Excerpts from a dataset =
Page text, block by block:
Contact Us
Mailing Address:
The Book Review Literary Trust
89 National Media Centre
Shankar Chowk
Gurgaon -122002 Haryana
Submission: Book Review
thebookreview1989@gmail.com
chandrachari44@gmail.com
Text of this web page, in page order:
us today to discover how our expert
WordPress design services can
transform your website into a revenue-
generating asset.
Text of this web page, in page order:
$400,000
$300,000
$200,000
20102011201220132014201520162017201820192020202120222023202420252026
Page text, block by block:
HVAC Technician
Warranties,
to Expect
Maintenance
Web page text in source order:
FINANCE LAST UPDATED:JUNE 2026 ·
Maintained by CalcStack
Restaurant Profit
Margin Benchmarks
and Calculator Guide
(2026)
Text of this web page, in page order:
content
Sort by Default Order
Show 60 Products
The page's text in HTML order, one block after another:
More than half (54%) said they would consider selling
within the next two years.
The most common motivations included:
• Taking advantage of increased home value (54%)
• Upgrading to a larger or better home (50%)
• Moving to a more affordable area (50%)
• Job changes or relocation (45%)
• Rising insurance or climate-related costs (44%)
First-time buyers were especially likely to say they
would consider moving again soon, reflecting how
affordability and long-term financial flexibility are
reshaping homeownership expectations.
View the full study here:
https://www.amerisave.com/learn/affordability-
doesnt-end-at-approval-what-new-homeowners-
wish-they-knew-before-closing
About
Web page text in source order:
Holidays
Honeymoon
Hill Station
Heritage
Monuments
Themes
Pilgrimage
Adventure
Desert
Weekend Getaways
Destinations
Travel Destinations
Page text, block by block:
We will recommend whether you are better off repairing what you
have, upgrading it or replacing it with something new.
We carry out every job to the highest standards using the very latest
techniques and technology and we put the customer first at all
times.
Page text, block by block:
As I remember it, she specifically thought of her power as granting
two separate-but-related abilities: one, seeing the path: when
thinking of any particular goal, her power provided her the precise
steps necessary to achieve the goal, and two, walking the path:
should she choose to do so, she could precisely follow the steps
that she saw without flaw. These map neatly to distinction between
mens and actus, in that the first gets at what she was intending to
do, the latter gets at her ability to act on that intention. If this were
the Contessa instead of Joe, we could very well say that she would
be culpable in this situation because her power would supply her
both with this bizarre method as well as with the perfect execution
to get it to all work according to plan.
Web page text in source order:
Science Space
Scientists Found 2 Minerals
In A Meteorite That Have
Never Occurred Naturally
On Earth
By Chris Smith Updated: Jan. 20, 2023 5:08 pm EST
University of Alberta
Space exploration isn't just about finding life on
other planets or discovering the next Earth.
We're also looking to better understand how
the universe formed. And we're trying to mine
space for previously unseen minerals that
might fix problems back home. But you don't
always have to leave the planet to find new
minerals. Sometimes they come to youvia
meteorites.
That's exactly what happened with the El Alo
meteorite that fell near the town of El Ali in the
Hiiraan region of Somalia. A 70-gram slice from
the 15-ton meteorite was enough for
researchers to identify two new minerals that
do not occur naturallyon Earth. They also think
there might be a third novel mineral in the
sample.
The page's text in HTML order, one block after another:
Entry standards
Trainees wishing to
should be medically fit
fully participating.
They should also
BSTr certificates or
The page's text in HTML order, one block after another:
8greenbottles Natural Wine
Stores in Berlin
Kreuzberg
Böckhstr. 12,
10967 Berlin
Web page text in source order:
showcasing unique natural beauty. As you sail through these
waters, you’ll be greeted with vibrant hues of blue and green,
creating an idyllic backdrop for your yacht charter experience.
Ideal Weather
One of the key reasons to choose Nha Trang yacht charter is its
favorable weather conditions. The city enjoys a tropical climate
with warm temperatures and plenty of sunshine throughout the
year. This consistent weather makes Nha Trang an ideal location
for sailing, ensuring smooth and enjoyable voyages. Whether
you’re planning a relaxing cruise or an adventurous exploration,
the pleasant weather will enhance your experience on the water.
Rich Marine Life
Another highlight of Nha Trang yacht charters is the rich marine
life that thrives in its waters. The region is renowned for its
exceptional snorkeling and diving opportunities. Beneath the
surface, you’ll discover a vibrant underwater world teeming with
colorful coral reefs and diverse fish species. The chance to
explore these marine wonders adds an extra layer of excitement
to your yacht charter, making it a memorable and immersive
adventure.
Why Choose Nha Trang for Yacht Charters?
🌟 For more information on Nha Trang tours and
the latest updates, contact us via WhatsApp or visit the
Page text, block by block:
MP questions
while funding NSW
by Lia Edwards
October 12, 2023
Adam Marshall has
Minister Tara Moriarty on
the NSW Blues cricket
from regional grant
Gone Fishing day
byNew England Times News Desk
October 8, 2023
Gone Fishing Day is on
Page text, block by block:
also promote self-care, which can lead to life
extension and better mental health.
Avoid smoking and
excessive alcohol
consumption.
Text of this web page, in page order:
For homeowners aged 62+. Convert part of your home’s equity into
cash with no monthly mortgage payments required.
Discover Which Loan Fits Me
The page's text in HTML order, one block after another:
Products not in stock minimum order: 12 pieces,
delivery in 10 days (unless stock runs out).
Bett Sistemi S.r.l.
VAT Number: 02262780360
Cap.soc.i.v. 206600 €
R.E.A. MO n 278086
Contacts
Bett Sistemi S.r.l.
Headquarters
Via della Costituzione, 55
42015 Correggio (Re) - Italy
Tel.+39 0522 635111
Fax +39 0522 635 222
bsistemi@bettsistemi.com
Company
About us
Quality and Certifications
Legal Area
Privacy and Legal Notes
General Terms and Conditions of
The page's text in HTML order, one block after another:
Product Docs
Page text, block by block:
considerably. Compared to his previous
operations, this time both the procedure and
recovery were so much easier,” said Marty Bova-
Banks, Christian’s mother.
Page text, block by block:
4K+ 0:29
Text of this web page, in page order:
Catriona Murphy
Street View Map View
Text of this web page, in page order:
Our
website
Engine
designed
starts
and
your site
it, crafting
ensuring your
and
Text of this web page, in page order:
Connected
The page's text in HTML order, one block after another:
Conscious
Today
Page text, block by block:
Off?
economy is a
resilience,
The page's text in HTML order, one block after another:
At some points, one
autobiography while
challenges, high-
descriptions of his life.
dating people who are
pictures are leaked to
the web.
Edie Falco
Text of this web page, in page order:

Task to carry out = Write every record out again exactly.

Response below =
Page text, block by block:
Contact Us
Mailing Address:
The Book Review Literary Trust
89 National Media Centre
Shankar Chowk
Gurgaon -122002 Haryana
Submission: Book Review
thebookreview1989@gmail.com
chandrachari44@gmail.com
Text of this web page, in page order:
us today to discover how our expert
WordPress design services can
transform your website into a revenue-
generating asset.
Text of this web page, in page order:
$400,000
$300,000
$200,000
20102011201220132014201520162017201820192020202120222023202420252026
Page text, block by block:
HVAC Technician
Warranties,
to Expect
Maintenance
Web page text in source order:
FINANCE LAST UPDATED:JUNE 2026 ·
Maintained by CalcStack
Restaurant Profit
Margin Benchmarks
and Calculator Guide
(2026)
Text of this web page, in page order:
content
Sort by Default Order
Show 60 Products
The page's text in HTML order, one block after another:
More than half (54%) said they would consider selling
within the next two years.
The most common motivations included:
• Taking advantage of increased home value (54%)
• Upgrading to a larger or better home (50%)
• Moving to a more affordable area (50%)
• Job changes or relocation (45%)
• Rising insurance or climate-related costs (44%)
First-time buyers were especially likely to say they
would consider moving again soon, reflecting how
affordability and long-term financial flexibility are
reshaping homeownership expectations.
View the full study here:
https://www.amerisave.com/learn/affordability-
doesnt-end-at-approval-what-new-homeowners-
wish-they-knew-before-closing
About
Web page text in source order:
Holidays
Honeymoon
Hill Station
Heritage
Monuments
Themes
Pilgrimage
Adventure
Desert
Weekend Getaways
Destinations
Travel Destinations
Page text, block by block:
We will recommend whether you are better off repairing what you
have, upgrading it or replacing it with something new.
We carry out every job to the highest standards using the very latest
techniques and technology and we put the customer first at all
times.
Page text, block by block:
As I remember it, she specifically thought of her power as granting
two separate-but-related abilities: one, seeing the path: when
thinking of any particular goal, her power provided her the precise
steps necessary to achieve the goal, and two, walking the path:
should she choose to do so, she could precisely follow the steps
that she saw without flaw. These map neatly to distinction between
mens and actus, in that the first gets at what she was intending to
do, the latter gets at her ability to act on that intention. If this were
the Contessa instead of Joe, we could very well say that she would
be culpable in this situation because her power would supply her
both with this bizarre method as well as with the perfect execution
to get it to all work according to plan.
Web page text in source order:
Science Space
Scientists Found 2 Minerals
In A Meteorite That Have
Never Occurred Naturally
On Earth
By Chris Smith Updated: Jan. 20, 2023 5:08 pm EST
University of Alberta
Space exploration isn't just about finding life on
other planets or discovering the next Earth.
We're also looking to better understand how
the universe formed. And we're trying to mine
space for previously unseen minerals that
might fix problems back home. But you don't
always have to leave the planet to find new
minerals. Sometimes they come to youvia
meteorites.
That's exactly what happened with the El Alo
meteorite that fell near the town of El Ali in the
Hiiraan region of Somalia. A 70-gram slice from
the 15-ton meteorite was enough for
researchers to identify two new minerals that
do not occur naturallyon Earth. They also think
there might be a third novel mineral in the
sample.
The page's text in HTML order, one block after another:
Entry standards
Trainees wishing to
should be medically fit
fully participating.
They should also
BSTr certificates or
The page's text in HTML order, one block after another:
8greenbottles Natural Wine
Stores in Berlin
Kreuzberg
Böckhstr. 12,
10967 Berlin
Web page text in source order:
showcasing unique natural beauty. As you sail through these
waters, you’ll be greeted with vibrant hues of blue and green,
creating an idyllic backdrop for your yacht charter experience.
Ideal Weather
One of the key reasons to choose Nha Trang yacht charter is its
favorable weather conditions. The city enjoys a tropical climate
with warm temperatures and plenty of sunshine throughout the
year. This consistent weather makes Nha Trang an ideal location
for sailing, ensuring smooth and enjoyable voyages. Whether
you’re planning a relaxing cruise or an adventurous exploration,
the pleasant weather will enhance your experience on the water.
Rich Marine Life
Another highlight of Nha Trang yacht charters is the rich marine
life that thrives in its waters. The region is renowned for its
exceptional snorkeling and diving opportunities. Beneath the
surface, you’ll discover a vibrant underwater world teeming with
colorful coral reefs and diverse fish species. The chance to
explore these marine wonders adds an extra layer of excitement
to your yacht charter, making it a memorable and immersive
adventure.
Why Choose Nha Trang for Yacht Charters?
🌟 For more information on Nha Trang tours and
the latest updates, contact us via WhatsApp or visit the
Page text, block by block:
MP questions
while funding NSW
by Lia Edwards
October 12, 2023
Adam Marshall has
Minister Tara Moriarty on
the NSW Blues cricket
from regional grant
Gone Fishing day
byNew England Times News Desk
October 8, 2023
Gone Fishing Day is on
Page text, block by block:
also promote self-care, which can lead to life
extension and better mental health.
Avoid smoking and
excessive alcohol
consumption.
Text of this web page, in page order:
For homeowners aged 62+. Convert part of your home’s equity into
cash with no monthly mortgage payments required.
Discover Which Loan Fits Me
The page's text in HTML order, one block after another:
Products not in stock minimum order: 12 pieces,
delivery in 10 days (unless stock runs out).
Bett Sistemi S.r.l.
VAT Number: 02262780360
Cap.soc.i.v. 206600 €
R.E.A. MO n 278086
Contacts
Bett Sistemi S.r.l.
Headquarters
Via della Costituzione, 55
42015 Correggio (Re) - Italy
Tel.+39 0522 635111
Fax +39 0522 635 222
bsistemi@bettsistemi.com
Company
About us
Quality and Certifications
Legal Area
Privacy and Legal Notes
General Terms and Conditions of
The page's text in HTML order, one block after another:
Product Docs
Page text, block by block:
considerably. Compared to his previous
operations, this time both the procedure and
recovery were so much easier,” said Marty Bova-
Banks, Christian’s mother.
Page text, block by block:
4K+ 0:29
Text of this web page, in page order:
Catriona Murphy
Street View Map View
Text of this web page, in page order:
Our
website
Engine
designed
starts
and
your site
it, crafting
ensuring your
and
Text of this web page, in page order:
Connected
The page's text in HTML order, one block after another:
Conscious
Today
Page text, block by block:
Off?
economy is a
resilience,
The page's text in HTML order, one block after another:
At some points, one
autobiography while
challenges, high-
descriptions of his life.
dating people who are
pictures are leaked to
the web.
Edie Falco
Text of this web page, in page order:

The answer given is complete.